Hidden History of Connecticut Union Soldiers by Banks John

Hidden History of Connecticut Union Soldiers by Banks John

Author:Banks, John [Banks, John]
Language: eng
Format: epub
Publisher: Arcadia Publishing Inc.
Published: 2015-10-26T04:00:00+00:00


A newspaper clipping below his image describes George Marsh’s fate at Antietam. Connecticut State Library .

Before and during the war, George Marsh financially supported his sickly father, Guy (pictured). Author’s collection .

In rich detail, George also wrote home about his war experiences, telling his parents of skirmishing against Rebels, frustrations and boredom with army life and about prisoners of war. “Today I have tattoo’d about 2 dozen men with India ink just to keep myself busy,” he wrote in one letter. 175 In another, he wrote about a former Union POW, who had a bayonet put through his thigh by a Rebel for putting his head over a line to vomit. The culprit, Marsh wrote, was a “boy not over 14 years old.”
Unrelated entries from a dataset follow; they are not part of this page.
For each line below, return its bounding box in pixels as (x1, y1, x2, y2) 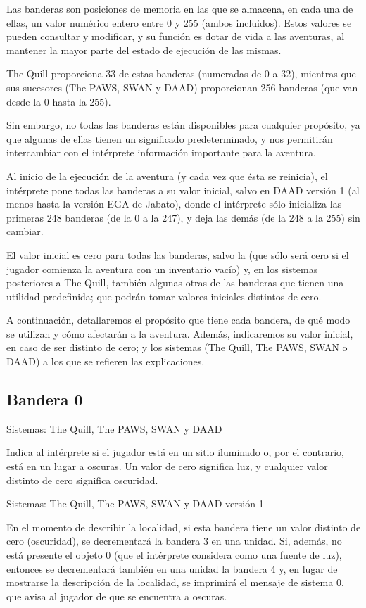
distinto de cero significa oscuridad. (6, 472, 158, 487)
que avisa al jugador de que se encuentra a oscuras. (6, 588, 227, 603)
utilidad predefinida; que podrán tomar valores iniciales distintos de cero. (6, 289, 322, 303)
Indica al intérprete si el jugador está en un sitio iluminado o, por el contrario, (6, 445, 344, 460)
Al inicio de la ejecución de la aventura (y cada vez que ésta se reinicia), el (6, 168, 328, 183)
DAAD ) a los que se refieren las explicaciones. (6, 354, 205, 369)
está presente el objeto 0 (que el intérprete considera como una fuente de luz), (6, 547, 342, 562)
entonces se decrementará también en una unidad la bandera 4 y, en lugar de (6, 561, 338, 576)

After the Battle of New Bern, on March 14, 1862, Marsh described a scene that “beggars description.” In a rifle pit, he counted thirteen Rebel caps, each with a bullet hole through the front. The shot-up trees on the battlefield, he wrote, looked like “old apple tree stubs after a woodpecker has been at work on it.” As he gave a wounded Rebel water, another wounded Confederate loaded his rifle, fired and missed Marsh, who wasn’t aware of the incident until he was told by several comrades.